Tuesday, 16 September 2014

What men think of Nigerian women!

I logged on to my Facebook page the other day and strolled through my timeline to see what was new. I came across this Dude's post and I paused to read his comments (I always stop to read the comments under his posts). The post was ''Nigeria women are...''

I laughed so hard it was impossible to breathe. How did we get such a reputation? In between my fits of laughter, I saw myself reflected in some of the comments.

I obtained the permission of the Dude that put up the post and I have removed the names of those who made the comments.
Read. Laugh. Self-reflect. We are definitely a group of amazing women.


Nigerian Women Are...
''Capable of making a hiss last for an hour''

''Some of them are impeccable crocodile tears manufacturing units''
''Love that Church life''
''Only vacation, where they can shop''

''Can speak 10 universal languages with their eyes''
''Always have their man's back''
''''They pack more heat and laser power in their eyes than superman!

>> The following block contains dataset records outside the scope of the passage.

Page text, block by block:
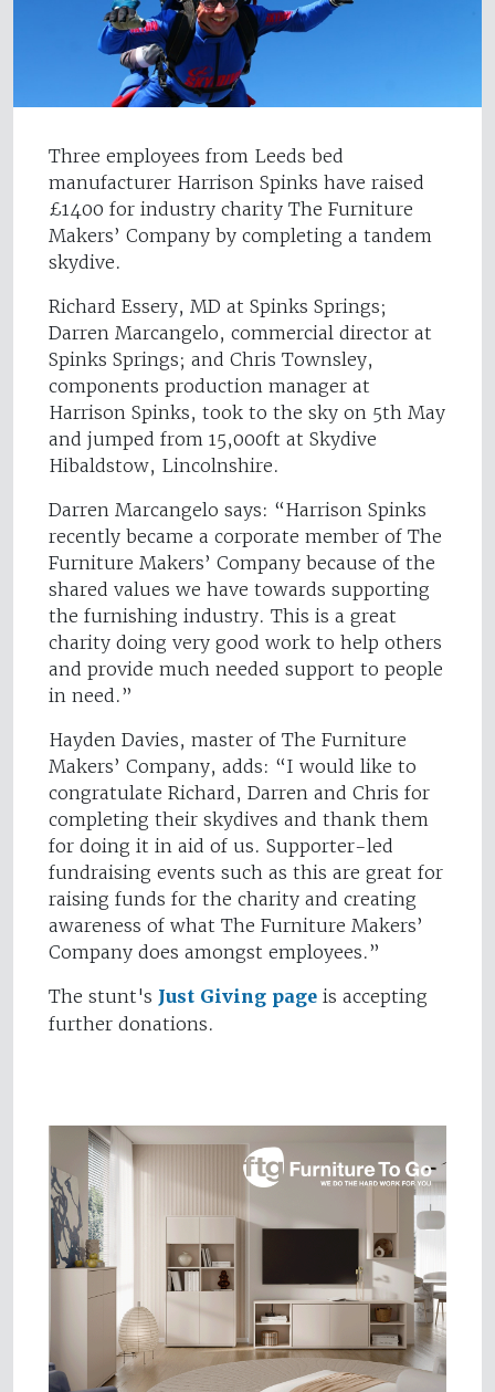
Three employees from Leeds bed
manufacturer Harrison Spinks have raised
£1400 for industry charity The Furniture
Makers’ Company by completing a tandem
skydive.
Richard Essery, MD at Spinks Springs;
Darren Marcangelo, commercial director at
Spinks Springs; and Chris Townsley,
components production manager at
Harrison Spinks, took to the sky on 5th May
and jumped from 15,000ft at Skydive
Hibaldstow, Lincolnshire.
Darren Marcangelo says: “Harrison Spinks
recently became a corporate member of The
Furniture Makers’ Company because of the
shared values we have towards supporting
the furnishing industry. This is a great
charity doing very good work to help others
and provide much needed support to people
in need.”
Hayden Davies, master of The Furniture
Makers’ Company, adds: “I would like to
congratulate Richard, Darren and Chris for
completing their skydives and thank them
for doing it in aid of us. Supporter-led
fundraising events such as this are great for
raising funds for the charity and creating
awareness of what The Furniture Makers’
Company does amongst employees.”
The stunt's Just Giving page is accepting
further donations.
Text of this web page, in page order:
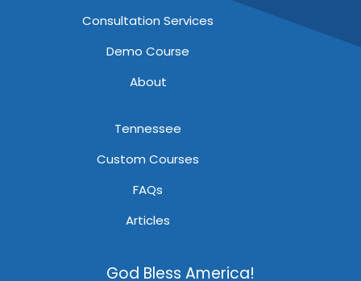
Consultation Services
Demo Course
About
Tennessee
Custom Courses
FAQs
Articles
God Bless America!
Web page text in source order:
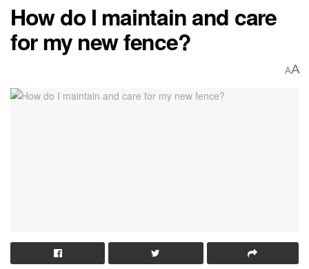
How do I maintain and care
for my new fence?
AA
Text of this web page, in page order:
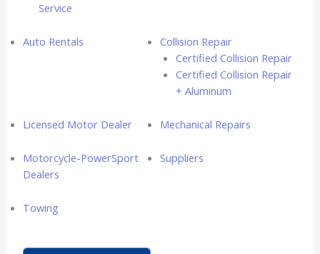
Service
Auto Rentals
Collision Repair
Certified Collision Repair
Certified Collision Repair
+ Aluminum
Licensed Motor Dealer Mechanical Repairs
Motorcycle-PowerSport
Dealers
Suppliers
Towing
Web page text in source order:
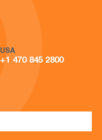
USA
+1 470 845 2800

You berra come correct at a parry or they can look you up and down and erase you..
''Will force a man to watch NollyWood movies''
'' Only humans, I would rather have physically assault me than the abuse that comes from their mouth''

'' Are the reason why the airlines have STRICT limits on luggage weights and hand luggages!''

'' Are saving and planning for life after their husband's death''

'' Naija women are the only women in the world that will jump out of a car to beat Mopol that is disrespecting you''

''Could be the best thing God created and also be your worst nightmare''
''Will out eat their man''

'' They will build a six flat building in Lekki while the hubby is still paying their nursing school student loan

''...are sarcasm machines''
''...are the reason Nigerian men scam people''
''Know how to use the same mouth they use to curse a man out to also sweet talk him when they want to ask for something
'' Got their own version of ''sidechicks'' but they call them toasters''
''Queens of Awoof''
''Notorious for reminding you how successful your mates are''
''Cheap Dates''
'' Love 18 or 22 Carat Italian Gold''
''Can cause World War 3 with her mouth''

''Naija women will borrow money from their daddy to help you pay your rent.... Loyalty

''Can talk you to death and then back to life''
'' Can drive from New York to Florida by mouth''
'' Girdles Best friend''
''Don't really care much for candy and chocolate but love fried meat''
''Are strong women. And many Nigerian men cannot handle them that is why they marry Non-Nigerian women''
'' Will never leave you as long as you pay the bills''
''So gangsta that they will hold out on sex with their husbands for 3 years and you will never know by the way she cooks for him everyday''
'' The best mothers on earth but they ask your friends too many questions''

In totality, I don't think the world would be interesting without the Nigerian woman. She is beautiful and talented, even with her eyes.

Gros Bisous.

1 comment:

  1. Nice! Had a good laugh. With somethings i can relate. Loool!!!